TREATMENT PREPARATION AND ADMINISTRATION:
The mice were treated by daily application of 25 μL of the appropriate concentration of the test substance to the dorsal surface of each ear for three consecutive days (Days 1-3). The test substance was applied to the dorsal surface of each ear using an automatic micropipette. The test substance was spread over the entire dorsal surface of the ear using the tip of the pipette. A further group of four mice received the vehicle alone in the same manner.
Five days following the first topical application of test substance (Day 6) all mice were injected via the tail vein with 250 μL of phosphate buffered saline containing 3H-methyl Thymidine (3HTdR: 80 μCi/mL) giving a nominal 20 μCi to each mouse. The injection into the tail vein was carried out using a plastic syringe and needle after the mouse had been heated in a warming chamber.

Termination:
Five hours following the administration of 3HTdR on Day 6 all mice were humanely killed by carbon dioxide asphyxiation and the draining auricular lymph nodes excised and pooled for each experimental group. 1.0 mL of phosphate buffered saline was added to the pooled lymph nodes for each group. The animals were then discarded and no further investigations were carried out. The following procedures were carried out with the lymph nodes from these animals only.
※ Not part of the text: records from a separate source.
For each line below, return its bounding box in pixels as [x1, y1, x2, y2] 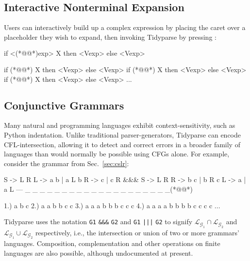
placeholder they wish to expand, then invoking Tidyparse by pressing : [4, 31, 217, 42]
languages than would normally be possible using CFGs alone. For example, [4, 149, 230, 159]
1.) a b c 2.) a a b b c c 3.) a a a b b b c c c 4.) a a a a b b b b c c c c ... [4, 200, 220, 210]
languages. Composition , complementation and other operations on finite [4, 238, 220, 248]
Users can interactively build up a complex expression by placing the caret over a [4, 22, 246, 32]
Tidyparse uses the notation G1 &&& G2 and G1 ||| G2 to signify [4, 216, 193, 227]
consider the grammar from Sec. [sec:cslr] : [4, 158, 129, 168]
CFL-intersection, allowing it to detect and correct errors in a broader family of [4, 139, 240, 149]
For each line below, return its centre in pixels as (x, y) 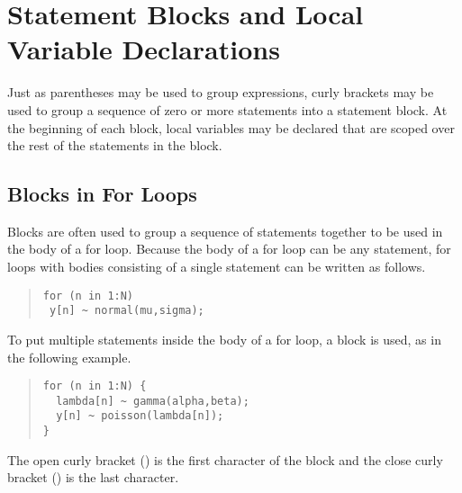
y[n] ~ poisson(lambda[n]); (140, 416)
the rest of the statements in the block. (115, 145)
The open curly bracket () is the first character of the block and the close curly (225, 459)
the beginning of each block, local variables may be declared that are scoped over (231, 127)
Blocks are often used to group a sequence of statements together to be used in (225, 231)
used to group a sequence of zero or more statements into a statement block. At (227, 109)
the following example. (69, 357)
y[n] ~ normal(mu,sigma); (127, 311)
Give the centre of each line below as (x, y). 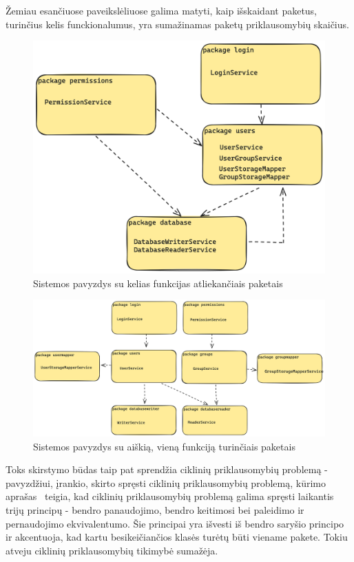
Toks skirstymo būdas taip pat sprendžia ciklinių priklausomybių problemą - (167, 469)
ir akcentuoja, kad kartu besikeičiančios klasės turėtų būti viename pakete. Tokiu (177, 537)
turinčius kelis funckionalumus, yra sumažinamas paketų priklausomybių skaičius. (177, 24)
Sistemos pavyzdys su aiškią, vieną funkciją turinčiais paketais (164, 446)
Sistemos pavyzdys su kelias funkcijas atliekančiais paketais (158, 283)
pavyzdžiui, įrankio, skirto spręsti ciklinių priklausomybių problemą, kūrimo (166, 482)
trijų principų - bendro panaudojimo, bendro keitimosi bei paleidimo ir (155, 509)
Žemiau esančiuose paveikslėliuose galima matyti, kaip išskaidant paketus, (162, 10)
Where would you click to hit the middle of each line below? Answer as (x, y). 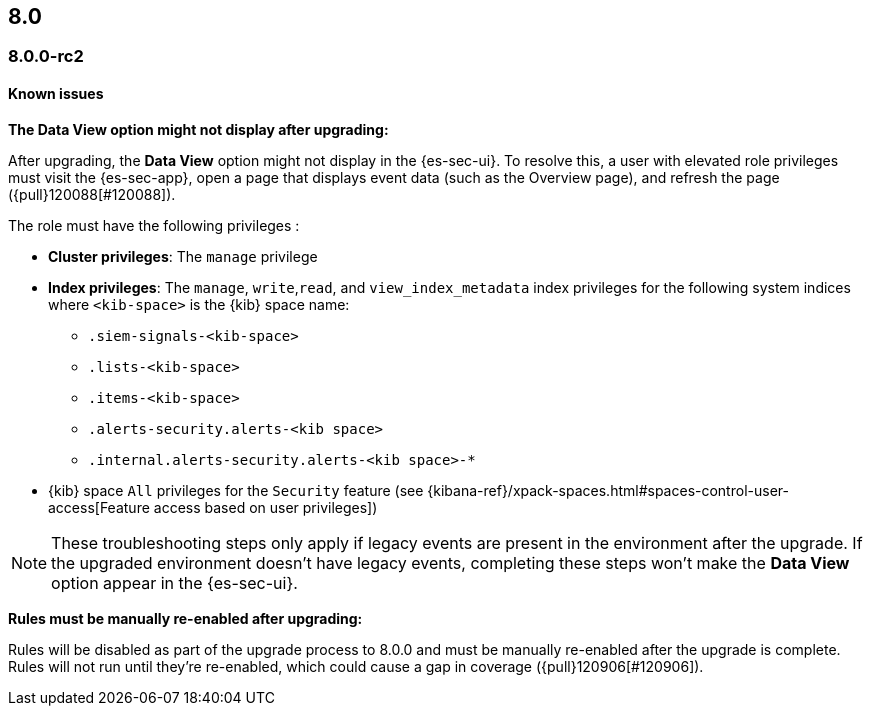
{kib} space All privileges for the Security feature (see (236, 490)
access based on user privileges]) (265, 507)
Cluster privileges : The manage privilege (183, 256)
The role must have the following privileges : (154, 225)
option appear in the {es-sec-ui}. (174, 582)
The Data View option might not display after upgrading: (198, 129)
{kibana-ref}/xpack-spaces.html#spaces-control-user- (608, 490)
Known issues (56, 94)

Preparation of cell suspensions:
A single cell suspension of lymph node cells (LNC) was prepared by gentle mechanical disaggregation through a stainless steel gauze (200 mesh size). The pooled LNC were then washed by adding 10 mL phosphate buffered saline, pelleted at 190 x g for 10 minutes and resuspended. The cells were washed twice again and resuspended in 3 mL trichloroacetic acid (TCA: 5%) following the final wash.
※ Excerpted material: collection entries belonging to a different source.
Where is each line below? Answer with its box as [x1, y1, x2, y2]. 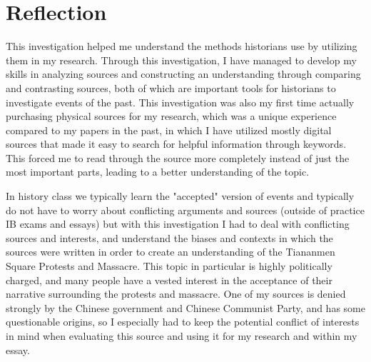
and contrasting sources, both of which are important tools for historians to [6, 80, 336, 95]
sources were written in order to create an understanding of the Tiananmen [6, 244, 335, 259]
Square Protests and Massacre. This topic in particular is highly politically [6, 258, 332, 273]
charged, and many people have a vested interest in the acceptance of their [6, 272, 332, 287]
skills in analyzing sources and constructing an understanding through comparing [6, 66, 361, 81]
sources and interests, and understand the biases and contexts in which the [6, 230, 333, 245]
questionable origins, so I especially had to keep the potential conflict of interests [6, 314, 360, 329]
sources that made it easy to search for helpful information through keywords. [6, 136, 347, 151]
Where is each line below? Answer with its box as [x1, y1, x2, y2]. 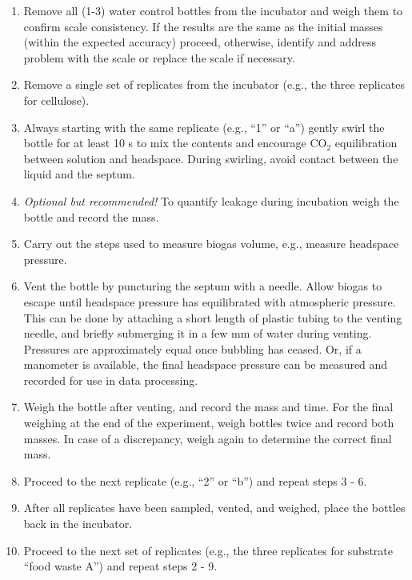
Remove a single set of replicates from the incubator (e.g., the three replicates [23, 76, 406, 93]
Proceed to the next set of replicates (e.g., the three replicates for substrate [23, 542, 394, 558]
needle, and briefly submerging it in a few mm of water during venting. [23, 325, 372, 342]
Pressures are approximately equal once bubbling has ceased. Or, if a [23, 340, 362, 357]
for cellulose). [23, 91, 90, 108]
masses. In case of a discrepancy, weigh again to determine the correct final [23, 430, 392, 446]
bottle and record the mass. [23, 208, 159, 225]
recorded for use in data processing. [23, 371, 198, 388]
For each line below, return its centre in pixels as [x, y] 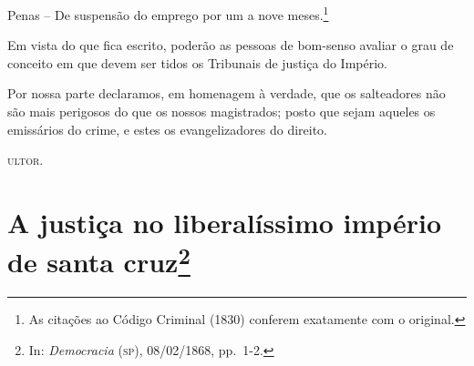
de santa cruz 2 [99, 260]
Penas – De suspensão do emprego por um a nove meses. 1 [168, 13]
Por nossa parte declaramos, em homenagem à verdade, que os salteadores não [227, 93]
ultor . [26, 160]
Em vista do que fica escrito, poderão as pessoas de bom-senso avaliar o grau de [231, 45]
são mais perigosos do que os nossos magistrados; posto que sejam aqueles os [222, 112]
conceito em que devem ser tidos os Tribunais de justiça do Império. [197, 62]
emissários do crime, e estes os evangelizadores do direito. [168, 129]
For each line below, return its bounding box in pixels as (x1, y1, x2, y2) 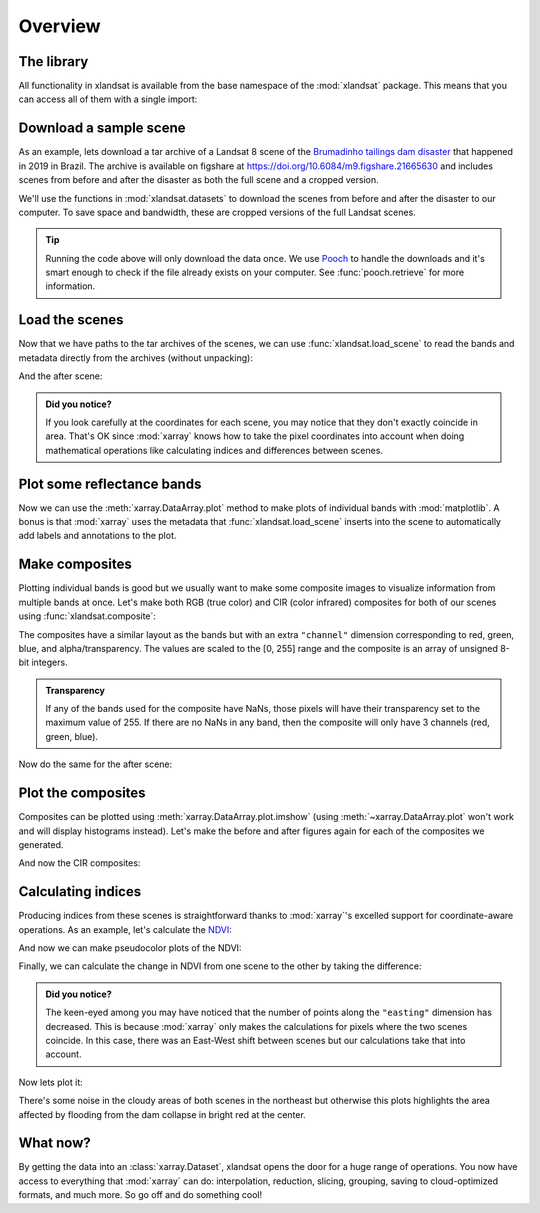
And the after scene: (18, 370, 103, 382)
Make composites (18, 556, 132, 573)
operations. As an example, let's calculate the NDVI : (18, 923, 232, 935)
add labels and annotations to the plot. (18, 530, 177, 542)
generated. (18, 838, 64, 850)
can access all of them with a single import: (18, 93, 198, 105)
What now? (18, 1135, 91, 1152)
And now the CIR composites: (18, 857, 141, 869)
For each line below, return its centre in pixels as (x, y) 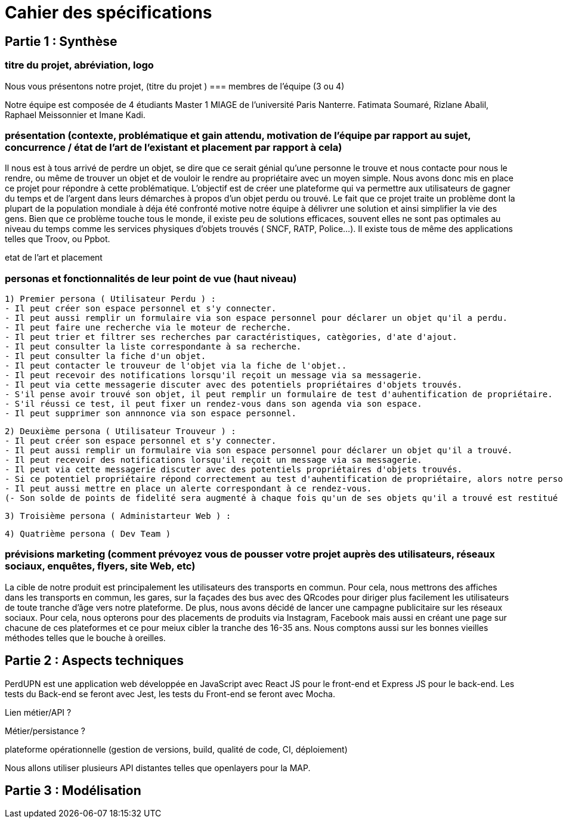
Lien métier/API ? (38, 712)
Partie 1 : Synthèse (61, 41)
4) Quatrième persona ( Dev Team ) (88, 534)
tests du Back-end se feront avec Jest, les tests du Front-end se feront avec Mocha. (170, 694)
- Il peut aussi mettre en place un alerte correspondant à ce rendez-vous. (188, 489)
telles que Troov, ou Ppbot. (58, 239)
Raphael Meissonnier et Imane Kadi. (75, 115)
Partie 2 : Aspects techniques (94, 661)
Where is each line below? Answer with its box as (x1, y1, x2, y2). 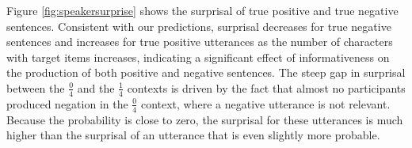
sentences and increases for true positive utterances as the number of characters (6, 33, 393, 50)
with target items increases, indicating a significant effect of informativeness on (6, 48, 390, 65)
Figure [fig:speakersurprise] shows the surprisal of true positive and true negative (6, 2, 399, 18)
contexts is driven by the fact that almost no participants (127, 79, 406, 96)
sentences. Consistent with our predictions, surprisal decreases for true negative (6, 17, 391, 34)
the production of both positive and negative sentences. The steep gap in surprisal (6, 64, 406, 81)
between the (6, 79, 65, 96)
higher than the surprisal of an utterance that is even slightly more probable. (6, 127, 380, 143)
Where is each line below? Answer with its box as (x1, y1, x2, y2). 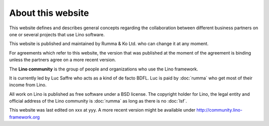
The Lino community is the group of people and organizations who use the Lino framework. (9, 66, 199, 72)
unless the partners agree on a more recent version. (9, 57, 117, 63)
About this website (9, 7, 89, 18)
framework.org (9, 114, 40, 120)
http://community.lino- (196, 107, 243, 113)
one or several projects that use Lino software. (9, 31, 105, 37)
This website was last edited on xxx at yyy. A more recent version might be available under (9, 107, 196, 113)
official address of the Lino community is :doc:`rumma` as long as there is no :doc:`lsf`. (9, 98, 187, 104)
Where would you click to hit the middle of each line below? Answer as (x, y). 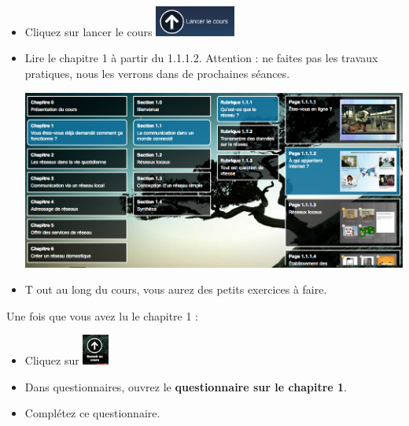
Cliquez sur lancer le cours (88, 31)
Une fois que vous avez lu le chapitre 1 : (102, 315)
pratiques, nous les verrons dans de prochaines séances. (157, 73)
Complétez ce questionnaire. (92, 413)
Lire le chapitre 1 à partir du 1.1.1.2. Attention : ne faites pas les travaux (201, 58)
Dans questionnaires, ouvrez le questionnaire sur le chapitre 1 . (186, 386)
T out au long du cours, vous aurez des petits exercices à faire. (176, 289)
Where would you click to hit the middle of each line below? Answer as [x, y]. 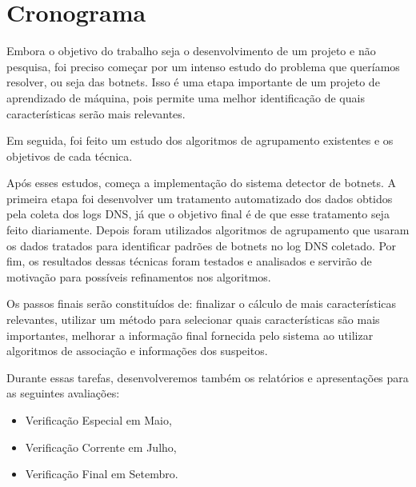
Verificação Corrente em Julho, [101, 447]
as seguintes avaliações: [63, 393]
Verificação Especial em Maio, [98, 420]
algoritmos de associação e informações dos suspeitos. [137, 351]
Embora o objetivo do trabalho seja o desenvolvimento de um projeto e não [191, 51]
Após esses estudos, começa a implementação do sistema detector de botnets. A [202, 183]
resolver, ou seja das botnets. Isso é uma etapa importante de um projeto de [193, 82]
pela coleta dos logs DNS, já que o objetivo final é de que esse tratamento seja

Determination of incorporated 3H-methyl Thymidine:
After overnight incubation with 5% TCA at 4°C, the precipitate was recovered by centrifugation and resuspended in 1 mL 5% TCA and transferred to 10 mL Ultima gold scintillation fluid on Day 7. 3HTdR incorporation was measured by β-scintillation counting. The proliferative response of LNC was expressed as radioactive disintegrations per minute per lymph node (dpm/node) and as the ratio of 3HTdR incorporation into LNC of test nodes relative to that recorded for control nodes (test/control ratio).
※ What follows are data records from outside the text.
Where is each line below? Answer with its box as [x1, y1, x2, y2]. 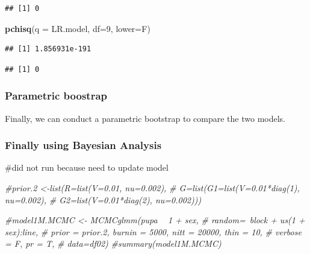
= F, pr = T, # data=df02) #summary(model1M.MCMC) [5, 237, 222, 250]
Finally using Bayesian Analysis [5, 138, 162, 153]
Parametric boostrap [5, 88, 107, 103]
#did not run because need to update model [5, 161, 169, 174]
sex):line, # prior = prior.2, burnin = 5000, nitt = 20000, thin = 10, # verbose [5, 225, 302, 238]
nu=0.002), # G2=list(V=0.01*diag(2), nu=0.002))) [5, 193, 202, 206]
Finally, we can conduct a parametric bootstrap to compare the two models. [5, 112, 285, 124]
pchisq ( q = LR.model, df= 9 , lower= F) [5, 22, 150, 34]
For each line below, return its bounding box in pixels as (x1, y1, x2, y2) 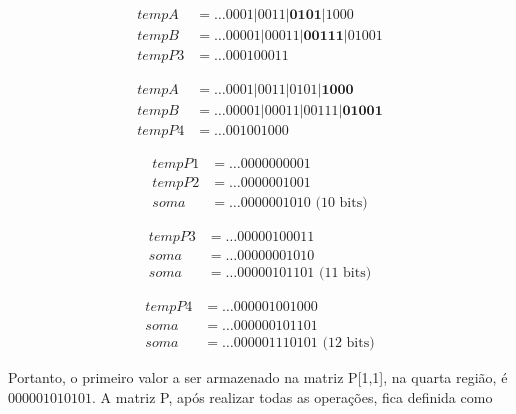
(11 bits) (318, 266, 372, 281)
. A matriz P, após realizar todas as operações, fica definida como (92, 387, 493, 408)
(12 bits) (322, 336, 375, 351)
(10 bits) (315, 196, 368, 211)
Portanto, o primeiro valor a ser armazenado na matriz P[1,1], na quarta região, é (8, 367, 508, 388)
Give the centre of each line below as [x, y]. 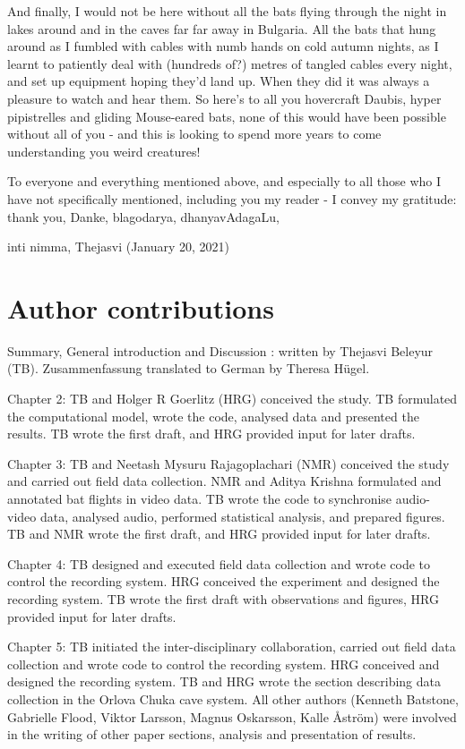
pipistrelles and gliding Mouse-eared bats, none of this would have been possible [227, 116]
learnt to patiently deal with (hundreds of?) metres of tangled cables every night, [230, 63]
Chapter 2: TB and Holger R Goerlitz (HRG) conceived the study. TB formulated [232, 399]
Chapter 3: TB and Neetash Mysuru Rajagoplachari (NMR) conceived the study [228, 463]
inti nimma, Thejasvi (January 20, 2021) [119, 247]
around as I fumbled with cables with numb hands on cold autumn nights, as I [223, 46]
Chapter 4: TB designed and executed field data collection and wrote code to [219, 563]
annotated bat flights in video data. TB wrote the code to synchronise [200, 498]

Positive control substance(s):

hexyl cinnamic aldehyde (CAS No 101-86-0)

Results and discussion

Positive control results:

Responses to the positive control substance hexyl cinnamic aldehyde (HCA), in contemporaneous studies demonstrate the reliability and sensitivity of this assay to detect skin sensitization potential in this laboratory. See attached background data below showing appendix two of the study report, summary of positive control data.

In vivo (LLNA)

Any other information on results incl. tables

Table 1 Group dpm/node and test/control ratios

Group	Concentration % v/v	dpm	Number of lymph nodes per group	dpm/node	Test/control ratio†	Result + = positive - = negative
4	AOO	2721.80	8.0	340.23	n/a	n/a
5	5	3944.70	8.0	493.09	1.4	-
6	10	4538.30	8.0	567.29	1.7	-
7	25	6148.20	8.0	768.53	2.3	-

†=Test/control of 3 or greater indicates a positive result

n/a=Not applicable

dpm=Disintegrations per minute (less background count of 46.10 dpm)

AOO=Acetone:olive oil (4:1 v/v) (vehicle control)

Applicant's summary and conclusion

Interpretation of results:

not sensitising

Remarks:

Migrated information

Conclusions:

Aminopropandiol is not regarded as a potential skin sensitizer.